An embodiment of this application provides a bitstream, the bitstream is generated by performing bit encoding according to to-be-encode information; wherein the to-be-encode information includes: a first intra prediction flag and an encoded bit obtained by encoding a current block by a first prediction mode; and the first prediction mode is determined by:
An embodiment of this application provides a computer readable storage medium, and a computer program is stored on the computer readable storage medium. When the computer program is executed by a first processor, a video decoding method provided in an embodiment of this application is implemented. Alternatively, when the computer program is executed by a second processor, a video encoding method provided in an embodiment of this application is implemented.
The following clearly and completely describes the technical solutions in the embodiments of this application with reference to the accompanying drawings in the embodiments of this application. It may be understood that a specific embodiment described herein is merely used to explain the application, but is not a limitation on the application.
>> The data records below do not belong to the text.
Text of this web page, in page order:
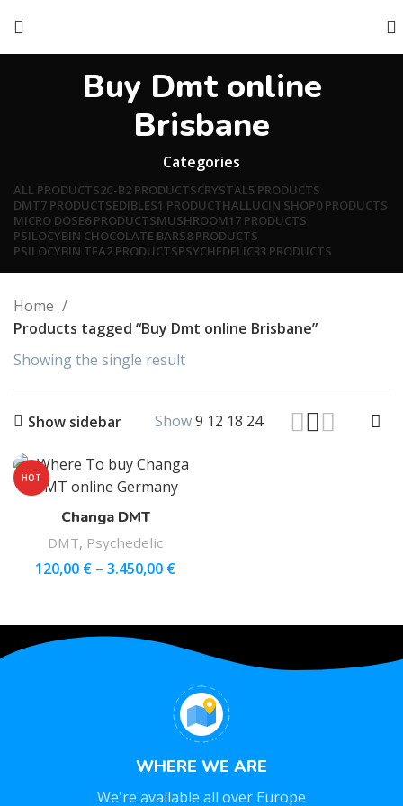
Buy Dmt online
Brisbane
Categories
ALL PRODUCTS2C-B2 PRODUCTSCRYSTAL5 PRODUCTS
DMT7 PRODUCTSEDIBLES1 PRODUCTHALLUCIN SHOP0 PRODUCTS
MICRO DOSE6 PRODUCTSMUSHROOM17 PRODUCTS
PSILOCYBIN CHOCOLATE BARS8 PRODUCTS
PSILOCYBIN TEA2 PRODUCTSPSYCHEDELIC33 PRODUCTS
Home
Products tagged “Buy Dmt online Brisbane”
Showing the single result
Show sidebar Show9 12 18 24
HOT
Changa DMT
DMT, Psychedelic
120,00 € – 3.450,00 €
WHERE WE ARE
We're available all over Europe
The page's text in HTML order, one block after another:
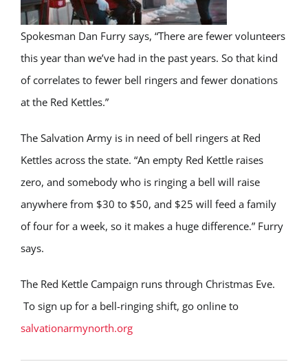
Spokesman Dan Furry says, “There are fewer volunteers
this year than we’ve had in the past years. So that kind
of correlates to fewer bell ringers and fewer donations
at the Red Kettles.”
The Salvation Army is in need ofbell ringers at Red
Kettles across the state. “An empty Red Kettle raises
zero, and somebody who is ringing a bell will raise
anywhere from $30 to $50, and $25 will feed a family
of four for a week, so it makes a huge difference.” Furry
says.
The Red Kettle Campaign runs through Christmas Eve.
To sign up for a bell-ringing shift, go online to
salvationarmynorth.org
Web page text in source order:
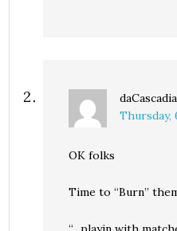
Thursday,
OK folks
Time to “Burn”
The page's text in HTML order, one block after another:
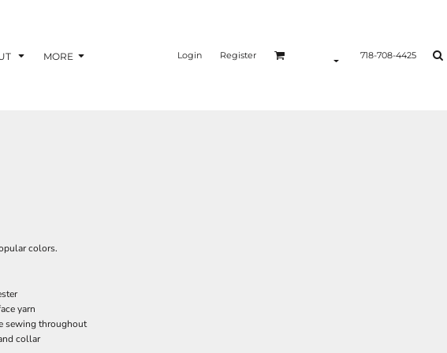
MORE Login Register 718-708-4425
colors.
yarn
sewing throughout
collar
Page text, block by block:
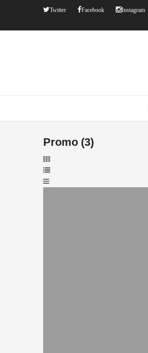
Twitter Facebook Instagram
Promo (3)
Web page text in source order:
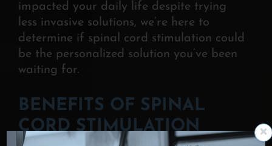
impacted your daily life despite trying
less invasive solutions, we’re here to
determine if spinal cord stimulation could
be the personalized solution you’ve been
waiting for.
BENEFITS OF SPINAL
CORD STIMULATION
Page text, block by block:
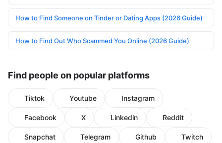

In addition, for ease of description, only a part related to the related application is shown in the accompanying drawings.
It should be noted that the “first”, “second”, “third” and the like mentioned throughout the specification are merely intended to distinguish different features, and do not limit a priority, a sequence, or a size relationship.
The terms involved in the embodiments of this application are applied to the following explanations:
The digital video compression technology mainly used to compress massive digital video data, so as to facilitate transmission, storage, and the like. With a surge in Internet video and a growing demand for video clarity, although existing digital video compression standards can reduce a large amount of video data, a better digital video compression technology is still needed, so as to reduce bandwidth and traffic pressure of digital video transmission.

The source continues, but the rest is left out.